Getting so tired of HN, every thread has these kinds of vague, ignorant, semi-political comments. Just a throwaway opinion with some unrelated quote to appear smart, not related to the posted link, nothing added to the discussion.

The Suez Crisis happened 70(!) years ago, the article is talking about where modern day UK spends its money. It's literally right there in the opening sentence, if you only bothered to open it:

>Britain is a rich country with the world’s 6th largest economy and the highest tax income for decades, which raises a simple question - why do we seem so broke?

Aside from strictly technical topics, this community is now worse than Reddit.

wobfan 14 days ago | parent | next [-]

Also somehow the comment above is talking exclusively about influence and power in the "world order" which is not at all what the article is about.

Power != Prosperity

taeric 14 days ago | parent | prev | next [-]

I think far too much effort was spent building critical frameworks in social sciences without the lesson sticking that it is a two way street. You build the critical framework to frame specific criticisms. By doing that, you can highlight influences that may be missed in another framing.

Which isn't a bad thing. But the key there is in building frameworks. Instead, we seem to have built large portions of the public into thinking these are the only frameworks that matter. And so everything has to be tied back to them.

mapt 14 days ago | parent | prev | next [-]

The cultural emphasis HN has on original commentary and not doing low-effort link posting has its costs. Sometimes an FAQ model is just a superior line of inquiry.

The most plausible models for UK decline that I've encountered come from a Youtuber named Britmonkey.

https://www.youtube.com/watch?v=4ZxzBcxB7Zc

https://www.youtube.com/watch?v=b5aJ-57_YsQ

He talks about housing as _ongoing existential crisis_, contra widespread apathy on the subject, and about how since Thatcher, the political rule has tended to integrate the worst aspects of center-left and center-right governments.

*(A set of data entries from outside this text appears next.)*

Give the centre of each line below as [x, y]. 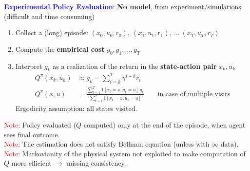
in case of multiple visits [194, 94]
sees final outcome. [32, 134]
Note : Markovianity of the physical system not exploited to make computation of [125, 153]
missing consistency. [96, 163]
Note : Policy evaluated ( [40, 124]
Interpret [29, 66]
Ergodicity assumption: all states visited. [76, 108]
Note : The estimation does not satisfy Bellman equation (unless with [107, 144]
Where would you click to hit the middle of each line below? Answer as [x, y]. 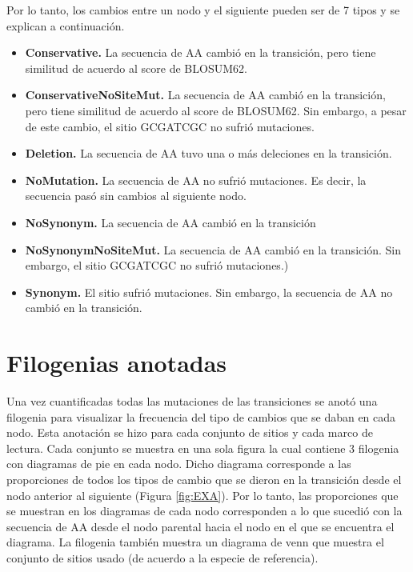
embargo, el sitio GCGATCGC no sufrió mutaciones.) [157, 265]
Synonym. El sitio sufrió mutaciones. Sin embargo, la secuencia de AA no [209, 292]
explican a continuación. [66, 25]
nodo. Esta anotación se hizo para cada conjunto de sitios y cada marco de [190, 432]
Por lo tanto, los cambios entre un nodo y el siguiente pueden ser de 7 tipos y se [203, 10]
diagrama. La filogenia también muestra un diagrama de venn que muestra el [195, 542]
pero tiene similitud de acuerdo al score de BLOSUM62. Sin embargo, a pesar [216, 110]
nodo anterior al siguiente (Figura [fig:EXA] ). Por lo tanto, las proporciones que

Ezra Klein's _Abundance_ has been in the news lately, and there are some very similar arguments made there, focused on the US context.

fullshark 14 days ago | parent | prev | next [-]

Yeah, Founders don't post here anymore, they are busy chatting on some secret message boards and group chats the riff-raff don't have access to. This site is now for bitter tech workers and wannabes and the comments reflect it. I'm guilty of being a member of that class I admit, and I'm not doing much to elevate things but the discourse has become incredibly uninteresting as a result.

scrlk 14 days ago | parent | prev [-]

I read the article. My comment was prompted by this:

> One reason for this is that parts of the British state are fundamentally misaligned with goals like ‘improving living standards’ or ‘increasing wealth’, whether that’s through hand-wringingly incompetent procurement processes, long-term failure to invest in the infrastructure and management required to support ‘moar frontline staff!!’, acute treasury brain, or endless cohorts of committees and quangos.

> The current level of ambition, of vision, just doesn’t match up to the situation we’re in.

It’s about a failure of state capacity. The article’s entire argument hinges on why British institutions can no longer turn wealth into functioning systems. The post-imperial loss of strategic vision among British elites is not a distraction: it’s the historical foundation of the current malaise.

Suez was the moment Britain exited the world stage and never figured out what it stood for domestically in the vacuum that followed.

You can’t talk about the failure to invest, coordinate, or reform over decades without asking why the ruling class stopped trying.